> [TASK PROMPT]: Repeat the listing below in full and exactly. Pictures are to be omitted.

> [DATA]:
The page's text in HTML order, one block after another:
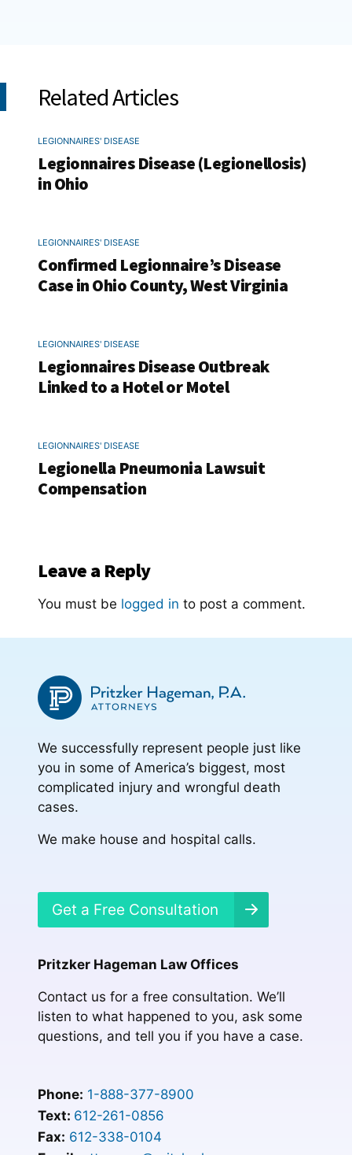
Related Articles
LEGIONNAIRES' DISEASE
Legionnaires Disease (Legionellosis)
in Ohio
LEGIONNAIRES' DISEASE
Confirmed Legionnaire’s Disease
Case in Ohio County, West Virginia
LEGIONNAIRES' DISEASE
Legionnaires Disease Outbreak
Linked to a Hotel or Motel
LEGIONNAIRES' DISEASE
Legionella Pneumonia Lawsuit
Compensation
Leave a Reply
You must be logged in to post a comment.
We successfully represent people just like
you in some of America’s biggest, most
complicated injury and wrongful death
cases.
We make house and hospital calls.
Get a Free Consultation
Pritzker Hageman Law Offices
Contact us for a free consultation. We’ll
listen to what happened to you, ask some
questions, and tell you if you have a case.
Phone: 1-888-377-8900
Text: 612-261-0856
Fax: 612-338-0104
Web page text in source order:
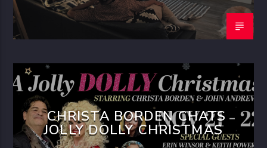
CHRISTA BORDEN CHATS
JOLLY DOLLY CHRISTMAS
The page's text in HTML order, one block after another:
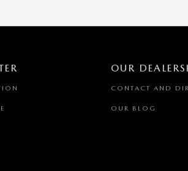
OUR
CONTACT AND
OUR BLOG
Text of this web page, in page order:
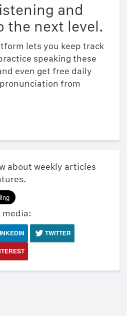
and
the next level.
lets you keep track
speaking these
even get free daily
from
about weekly articles
media:
TWITTER
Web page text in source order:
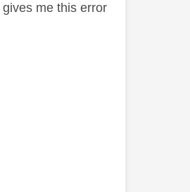
me this error
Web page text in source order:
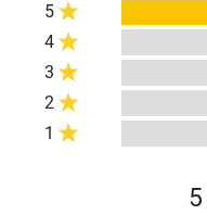
5
4
3
2
1
5
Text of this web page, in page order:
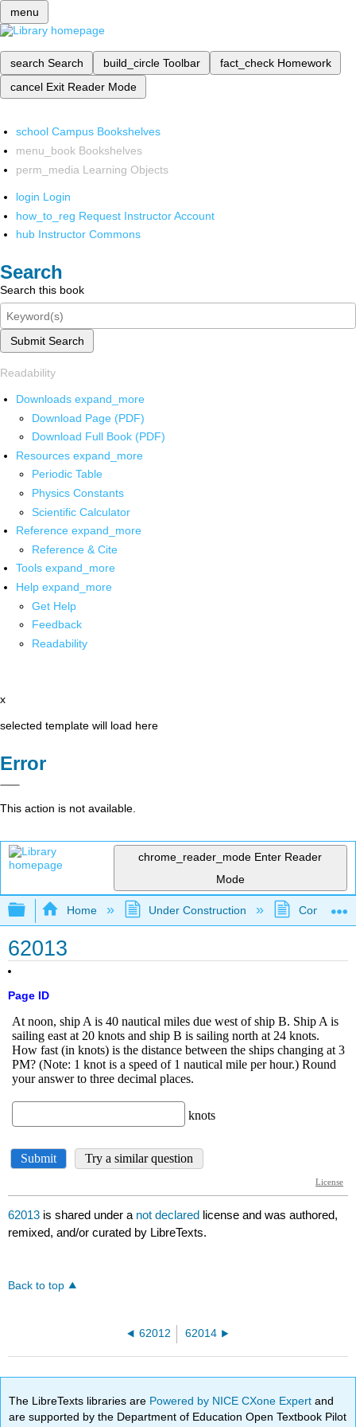
menu
search Search build_circle Toolbar fact_check Homework
cancel Exit Reader Mode
school Campus Bookshelves
menu_book Bookshelves
perm_media Learning Objects
login Login
how_to_reg Request Instructor Account
hub Instructor Commons
Search
Search this book
Submit Search
Readability
Downloads expand_more
Download Page (PDF)
Download Full Book (PDF)
Resources expand_more
Periodic Table
Physics Constants
Scientific Calculator
Reference expand_more
Reference & Cite
Tools expand_more
Help expand_more
Get Help
Feedback
Readability
x
selected template will load here
Error
This action is not available.
chrome_reader_mode Enter Reader
Mode
Expand/collapse global hierarchy
Home Under Construction
62013
Page ID
62013 is shared under a not declared license and was authored,
remixed, and/or curated by LibreTexts.
Back to top
62012 62014
The LibreTexts libraries are Powered by NICE CXone Expertand
are supported by the Department of Education Open Textbook Pilot
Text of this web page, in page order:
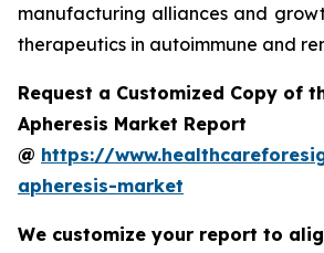
manufacturing alliances and
therapeutics in autoimmune and
Request a Customized Copy of
Apheresis Market Report
@ https://
apheresis-market
We customize your report to
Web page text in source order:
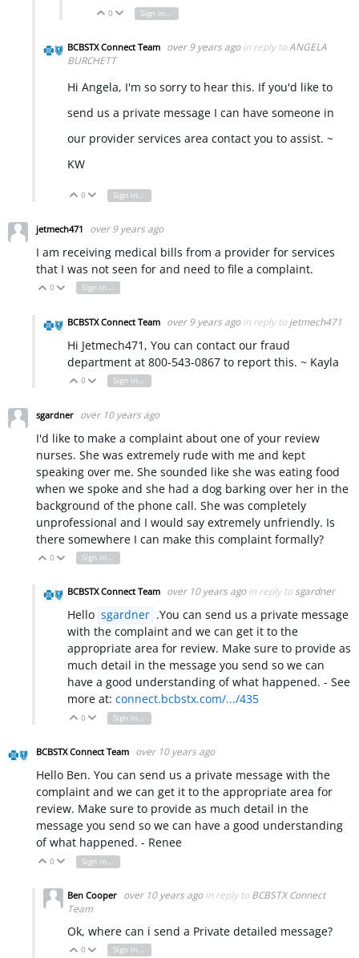
Vote Up
0 Vote Down
Sign in to reply
BCBSTX Connect Team over 9 years ago in reply to ANGELA
BURCHETT
Hi Angela, I'm so sorry to hear this. If you'd like to
send us a private message I can have someone in
our provider services area contact you to assist. ~
KW
Vote Up
0 Vote Down
Sign in to reply
jetmech471 over 9 years ago
I am receiving medical bills from a provider for services
that I was not seen for and need to file a complaint.
Vote Up
0 Vote Down
Sign in to reply
BCBSTX Connect Team over 9 years ago in reply to jetmech471
Hi Jetmech471, You can contact our fraud
department at 800-543-0867 to report this. ~ Kayla
Vote Up
0 Vote Down
Sign in to reply
sgardner over 10 years ago
I'd like to make a complaint about one of your review
nurses. She was extremely rude with me and kept
speaking over me. She sounded like she was eating food
when we spoke and she had a dog barking over her in the
background of the phone call. She was completely
unprofessional and I would say extremely unfriendly. Is
there somewhere I can make this complaint formally?
Vote Up
0 Vote Down
Sign in to reply
BCBSTX Connect Team over 10 years ago in reply to sgardner
Hello sgardner .You can send us a private message
with the complaint and we can get it to the
appropriate area for review. Make sure to provide as
much detail in the message you send so we can
have a good understanding of what happened. - See
more at: connect.bcbstx.com/.../435
Vote Up
0 Vote Down
Sign in to reply
BCBSTX Connect Team over 10 years ago
Hello Ben. You can send us a private message with the
complaint and we can get it to the appropriate area for
review. Make sure to provide as much detail in the
message you send so we can have a good understanding
of what happened. - Renee
Vote Up
0 Vote Down
Sign in to reply
Ben Cooper over 10 years ago in reply to BCBSTX Connect
Team
Ok, where can i send a Private detailed message?
Vote Up
0 Vote Down
Sign in to reply

> [ANSWER TO THIS EXERCISE]:
The page's text in HTML order, one block after another:
Related Articles
LEGIONNAIRES' DISEASE
Legionnaires Disease (Legionellosis)
in Ohio
LEGIONNAIRES' DISEASE
Confirmed Legionnaire’s Disease
Case in Ohio County, West Virginia
LEGIONNAIRES' DISEASE
Legionnaires Disease Outbreak
Linked to a Hotel or Motel
LEGIONNAIRES' DISEASE
Legionella Pneumonia Lawsuit
Compensation
Leave a Reply
You must be logged in to post a comment.
We successfully represent people just like
you in some of America’s biggest, most
complicated injury and wrongful death
cases.
We make house and hospital calls.
Get a Free Consultation
Pritzker Hageman Law Offices
Contact us for a free consultation. We’ll
listen to what happened to you, ask some
questions, and tell you if you have a case.
Phone: 1-888-377-8900
Text: 612-261-0856
Fax: 612-338-0104
Web page text in source order:
CHRISTA BORDEN CHATS
JOLLY DOLLY CHRISTMAS
The page's text in HTML order, one block after another:
OUR
CONTACT AND
OUR BLOG
Text of this web page, in page order:
and
the next level.
lets you keep track
speaking these
even get free daily
from
about weekly articles
media:
TWITTER
Web page text in source order:
me this error
Web page text in source order:
5
4
3
2
1
5
Text of this web page, in page order:
menu
search Search build_circle Toolbar fact_check Homework
cancel Exit Reader Mode
school Campus Bookshelves
menu_book Bookshelves
perm_media Learning Objects
login Login
how_to_reg Request Instructor Account
hub Instructor Commons
Search
Search this book
Submit Search
Readability
Downloads expand_more
Download Page (PDF)
Download Full Book (PDF)
Resources expand_more
Periodic Table
Physics Constants
Scientific Calculator
Reference expand_more
Reference & Cite
Tools expand_more
Help expand_more
Get Help
Feedback
Readability
x
selected template will load here
Error
This action is not available.
chrome_reader_mode Enter Reader
Mode
Expand/collapse global hierarchy
Home Under Construction
62013
Page ID
62013 is shared under a not declared license and was authored,
remixed, and/or curated by LibreTexts.
Back to top
62012 62014
The LibreTexts libraries are Powered by NICE CXone Expertand
are supported by the Department of Education Open Textbook Pilot
Text of this web page, in page order:
manufacturing alliances and
therapeutics in autoimmune and
Request a Customized Copy of
Apheresis Market Report
@ https://
apheresis-market
We customize your report to
Web page text in source order:
Vote Up
0 Vote Down
Sign in to reply
BCBSTX Connect Team over 9 years ago in reply to ANGELA
BURCHETT
Hi Angela, I'm so sorry to hear this. If you'd like to
send us a private message I can have someone in
our provider services area contact you to assist. ~
KW
Vote Up
0 Vote Down
Sign in to reply
jetmech471 over 9 years ago
I am receiving medical bills from a provider for services
that I was not seen for and need to file a complaint.
Vote Up
0 Vote Down
Sign in to reply
BCBSTX Connect Team over 9 years ago in reply to jetmech471
Hi Jetmech471, You can contact our fraud
department at 800-543-0867 to report this. ~ Kayla
Vote Up
0 Vote Down
Sign in to reply
sgardner over 10 years ago
I'd like to make a complaint about one of your review
nurses. She was extremely rude with me and kept
speaking over me. She sounded like she was eating food
when we spoke and she had a dog barking over her in the
background of the phone call. She was completely
unprofessional and I would say extremely unfriendly. Is
there somewhere I can make this complaint formally?
Vote Up
0 Vote Down
Sign in to reply
BCBSTX Connect Team over 10 years ago in reply to sgardner
Hello sgardner .You can send us a private message
with the complaint and we can get it to the
appropriate area for review. Make sure to provide as
much detail in the message you send so we can
have a good understanding of what happened. - See
more at: connect.bcbstx.com/.../435
Vote Up
0 Vote Down
Sign in to reply
BCBSTX Connect Team over 10 years ago
Hello Ben. You can send us a private message with the
complaint and we can get it to the appropriate area for
review. Make sure to provide as much detail in the
message you send so we can have a good understanding
of what happened. - Renee
Vote Up
0 Vote Down
Sign in to reply
Ben Cooper over 10 years ago in reply to BCBSTX Connect
Team
Ok, where can i send a Private detailed message?
Vote Up
0 Vote Down
Sign in to reply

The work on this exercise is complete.